_Problem to solve_
For each record that follows, write out an identical copy.

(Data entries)
[Start of section]
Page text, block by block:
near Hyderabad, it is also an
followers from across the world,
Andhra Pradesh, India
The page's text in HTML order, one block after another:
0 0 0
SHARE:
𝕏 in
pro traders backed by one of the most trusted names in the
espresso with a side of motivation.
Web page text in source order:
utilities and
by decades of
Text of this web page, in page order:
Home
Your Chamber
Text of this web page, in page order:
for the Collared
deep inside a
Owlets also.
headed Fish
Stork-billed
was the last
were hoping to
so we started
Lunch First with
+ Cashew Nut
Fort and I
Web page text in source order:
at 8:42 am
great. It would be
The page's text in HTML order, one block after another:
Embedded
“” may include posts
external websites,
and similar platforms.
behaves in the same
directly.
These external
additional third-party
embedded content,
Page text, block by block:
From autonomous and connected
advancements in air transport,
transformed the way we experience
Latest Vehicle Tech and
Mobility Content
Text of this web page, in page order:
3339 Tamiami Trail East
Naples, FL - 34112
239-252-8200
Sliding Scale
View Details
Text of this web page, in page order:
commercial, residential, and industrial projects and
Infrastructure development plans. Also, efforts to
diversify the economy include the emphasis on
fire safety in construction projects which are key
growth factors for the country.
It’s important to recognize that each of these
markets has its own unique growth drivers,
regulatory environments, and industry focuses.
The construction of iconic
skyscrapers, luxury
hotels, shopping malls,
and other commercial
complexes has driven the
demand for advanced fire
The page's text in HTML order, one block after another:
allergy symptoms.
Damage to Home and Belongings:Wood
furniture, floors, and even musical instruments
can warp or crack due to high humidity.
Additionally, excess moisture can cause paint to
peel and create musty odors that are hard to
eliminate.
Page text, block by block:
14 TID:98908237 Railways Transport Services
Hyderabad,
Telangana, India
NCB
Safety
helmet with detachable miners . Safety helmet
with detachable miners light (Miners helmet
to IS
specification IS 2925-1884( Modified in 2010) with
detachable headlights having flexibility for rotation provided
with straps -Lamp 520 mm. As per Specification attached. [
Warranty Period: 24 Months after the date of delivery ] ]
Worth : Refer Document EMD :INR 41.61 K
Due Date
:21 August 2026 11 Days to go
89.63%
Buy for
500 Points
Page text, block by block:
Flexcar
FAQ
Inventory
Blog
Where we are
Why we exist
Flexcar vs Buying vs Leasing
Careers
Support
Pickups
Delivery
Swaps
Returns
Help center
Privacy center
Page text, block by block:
[End of section]
_Exercise answer_
Page text, block by block:
near Hyderabad, it is also an
followers from across the world,
Andhra Pradesh, India
The page's text in HTML order, one block after another:
0 0 0
SHARE:
𝕏 in
pro traders backed by one of the most trusted names in the
espresso with a side of motivation.
Web page text in source order:
utilities and
by decades of
Text of this web page, in page order:
Home
Your Chamber
Text of this web page, in page order:
for the Collared
deep inside a
Owlets also.
headed Fish
Stork-billed
was the last
were hoping to
so we started
Lunch First with
+ Cashew Nut
Fort and I
Web page text in source order:
at 8:42 am
great. It would be
The page's text in HTML order, one block after another:
Embedded
“” may include posts
external websites,
and similar platforms.
behaves in the same
directly.
These external
additional third-party
embedded content,
Page text, block by block:
From autonomous and connected
advancements in air transport,
transformed the way we experience
Latest Vehicle Tech and
Mobility Content
Text of this web page, in page order:
3339 Tamiami Trail East
Naples, FL - 34112
239-252-8200
Sliding Scale
View Details
Text of this web page, in page order:
commercial, residential, and industrial projects and
Infrastructure development plans. Also, efforts to
diversify the economy include the emphasis on
fire safety in construction projects which are key
growth factors for the country.
It’s important to recognize that each of these
markets has its own unique growth drivers,
regulatory environments, and industry focuses.
The construction of iconic
skyscrapers, luxury
hotels, shopping malls,
and other commercial
complexes has driven the
demand for advanced fire
The page's text in HTML order, one block after another:
allergy symptoms.
Damage to Home and Belongings:Wood
furniture, floors, and even musical instruments
can warp or crack due to high humidity.
Additionally, excess moisture can cause paint to
peel and create musty odors that are hard to
eliminate.
Page text, block by block:
14 TID:98908237 Railways Transport Services
Hyderabad,
Telangana, India
NCB
Safety
helmet with detachable miners . Safety helmet
with detachable miners light (Miners helmet
to IS
specification IS 2925-1884( Modified in 2010) with
detachable headlights having flexibility for rotation provided
with straps -Lamp 520 mm. As per Specification attached. [
Warranty Period: 24 Months after the date of delivery ] ]
Worth : Refer Document EMD :INR 41.61 K
Due Date
:21 August 2026 11 Days to go
89.63%
Buy for
500 Points
Page text, block by block:
Flexcar
FAQ
Inventory
Blog
Where we are
Why we exist
Flexcar vs Buying vs Leasing
Careers
Support
Pickups
Delivery
Swaps
Returns
Help center
Privacy center
Page text, block by block:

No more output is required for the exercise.